Exercise details:
Exact copy, pictures excluded: please retype every record below.

____

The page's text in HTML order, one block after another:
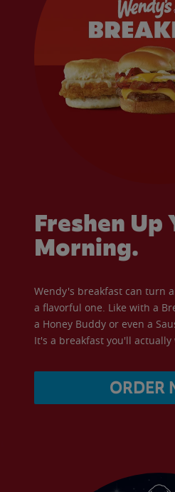
Freshen Up
Morning.
Wendy's breakfast can turn
a flavorful one. Like with a
a Honey Buddy or even a
It's a breakfast you'll actually
ORDER
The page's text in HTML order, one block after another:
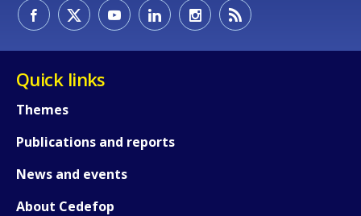
Quick links
Themes
Publications and reports
News and events
About Cedefop
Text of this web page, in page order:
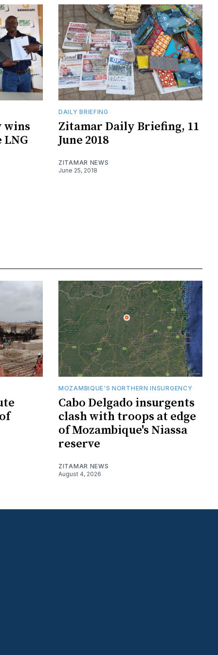
wins
LNG
DAILY BRIEFING
Zitamar Daily Briefing, 11
June 2018
ZITAMAR NEWS
June 25, 2018
MOZAMBIQUE'S NORTHERN INSURGENCY
Cabo Delgado insurgents
clash with troops at edge
of Mozambique's Niassa
reserve
ZITAMAR NEWS
August 4, 2026
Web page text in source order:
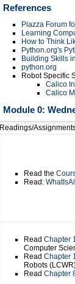
References
Piazza Forum
Learning
How to Think
Python.org's
Building Skills
python.org
Robot Specific
Calico
Calico
Module 0:
Readings/
Read the
Read:
Read Chapter
Computer
Read Chapter
Robots
Read Chapter
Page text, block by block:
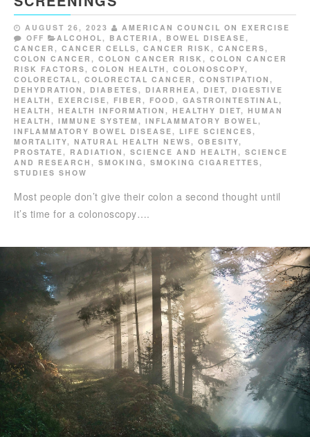
AUGUST 26, 2023
AMERICAN COUNCIL ON EXERCISE
OFF
ALCOHOL , BACTERIA , BOWEL DISEASE ,
CANCER , CANCER CELLS , CANCER RISK , CANCERS ,
COLON CANCER , COLON CANCER RISK , COLON CANCER
RISK FACTORS , COLON HEALTH , COLONOSCOPY,
COLORECTAL , COLORECTAL CANCER , CONSTIPATION ,
DEHYDRATION , DIABETES , DIARRHEA , DIET, DIGESTIVE
HEALTH , EXERCISE , FIBER , FOOD , GASTROINTESTINAL ,
HEALTH , HEALTH INFORMATION , HEALTHY DIET, HUMAN
HEALTH , IMMUNE SYSTEM , INFLAMMATORY BOWEL ,
INFLAMMATORY BOWEL DISEASE , LIFE SCIENCES ,
MORTALITY, NATURAL HEALTH NEWS , OBESITY,
PROSTATE , RADIATION , SCIENCE AND HEALTH , SCIENCE
AND RESEARCH , SMOKING , SMOKING CIGARETTES ,
STUDIES SHOW
Most people don’t give their colon a second thought until
it’s time for a colonoscopy….
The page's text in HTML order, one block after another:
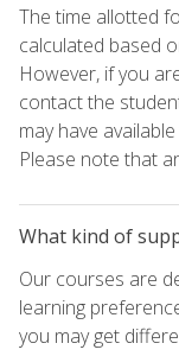
The time allotted
calculated based
However, if you
contact the
may have
Please note that
What kind of
Our courses are
learning
you may get
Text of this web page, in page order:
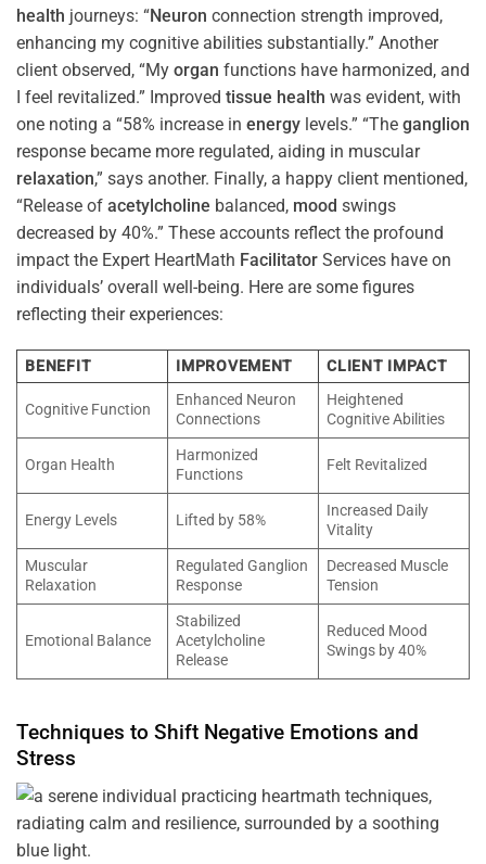
health journeys: “Neuron connection strength improved,
enhancing my cognitive abilities substantially.” Another
client observed, “My organ functions have harmonized, and
I feel revitalized.” Improved tissue health was evident, with
one noting a “58% increase in energy levels.” “The ganglion
response became more regulated, aiding in muscular
relaxation,” says another. Finally, a happy client mentioned,
“Release of acetylcholine balanced, mood swings
decreased by 40%.” These accounts reflect the profound
impact the Expert HeartMath Facilitator Services have on
individuals’ overall well-being. Here are some figures
reflecting their experiences:
BENEFIT IMPROVEMENT CLIENT IMPACT
Cognitive Function
Enhanced Neuron
Connections
Heightened
Cognitive Abilities
Organ Health
Harmonized
Functions
Felt Revitalized
Energy Levels Lifted by 58%
Increased Daily
Vitality
Muscular
Relaxation
Regulated Ganglion
Response
Decreased Muscle
Tension
Emotional Balance
Stabilized
Acetylcholine
Release
Reduced Mood
Swings by 40%
Techniques to Shift Negative Emotions and
Stress

____

Exercise result:
The page's text in HTML order, one block after another:
Freshen Up
Morning.
Wendy's breakfast can turn
a flavorful one. Like with a
a Honey Buddy or even a
It's a breakfast you'll actually
ORDER
The page's text in HTML order, one block after another:
Quick links
Themes
Publications and reports
News and events
About Cedefop
Text of this web page, in page order:
wins
LNG
DAILY BRIEFING
Zitamar Daily Briefing, 11
June 2018
ZITAMAR NEWS
June 25, 2018
MOZAMBIQUE'S NORTHERN INSURGENCY
Cabo Delgado insurgents
clash with troops at edge
of Mozambique's Niassa
reserve
ZITAMAR NEWS
August 4, 2026
Web page text in source order:
References
Piazza Forum
Learning
How to Think
Python.org's
Building Skills
python.org
Robot Specific
Calico
Calico
Module 0:
Readings/
Read the
Read:
Read Chapter
Computer
Read Chapter
Robots
Read Chapter
Page text, block by block:
AUGUST 26, 2023
AMERICAN COUNCIL ON EXERCISE
OFF
ALCOHOL , BACTERIA , BOWEL DISEASE ,
CANCER , CANCER CELLS , CANCER RISK , CANCERS ,
COLON CANCER , COLON CANCER RISK , COLON CANCER
RISK FACTORS , COLON HEALTH , COLONOSCOPY,
COLORECTAL , COLORECTAL CANCER , CONSTIPATION ,
DEHYDRATION , DIABETES , DIARRHEA , DIET, DIGESTIVE
HEALTH , EXERCISE , FIBER , FOOD , GASTROINTESTINAL ,
HEALTH , HEALTH INFORMATION , HEALTHY DIET, HUMAN
HEALTH , IMMUNE SYSTEM , INFLAMMATORY BOWEL ,
INFLAMMATORY BOWEL DISEASE , LIFE SCIENCES ,
MORTALITY, NATURAL HEALTH NEWS , OBESITY,
PROSTATE , RADIATION , SCIENCE AND HEALTH , SCIENCE
AND RESEARCH , SMOKING , SMOKING CIGARETTES ,
STUDIES SHOW
Most people don’t give their colon a second thought until
it’s time for a colonoscopy….
The page's text in HTML order, one block after another:
The time allotted
calculated based
However, if you
contact the
may have
Please note that
What kind of
Our courses are
learning
you may get
Text of this web page, in page order:
health journeys: “Neuron connection strength improved,
enhancing my cognitive abilities substantially.” Another
client observed, “My organ functions have harmonized, and
I feel revitalized.” Improved tissue health was evident, with
one noting a “58% increase in energy levels.” “The ganglion
response became more regulated, aiding in muscular
relaxation,” says another. Finally, a happy client mentioned,
“Release of acetylcholine balanced, mood swings
decreased by 40%.” These accounts reflect the profound
impact the Expert HeartMath Facilitator Services have on
individuals’ overall well-being. Here are some figures
reflecting their experiences:
BENEFIT IMPROVEMENT CLIENT IMPACT
Cognitive Function
Enhanced Neuron
Connections
Heightened
Cognitive Abilities
Organ Health
Harmonized
Functions
Felt Revitalized
Energy Levels Lifted by 58%
Increased Daily
Vitality
Muscular
Relaxation
Regulated Ganglion
Response
Decreased Muscle
Tension
Emotional Balance
Stabilized
Acetylcholine
Release
Reduced Mood
Swings by 40%
Techniques to Shift Negative Emotions and
Stress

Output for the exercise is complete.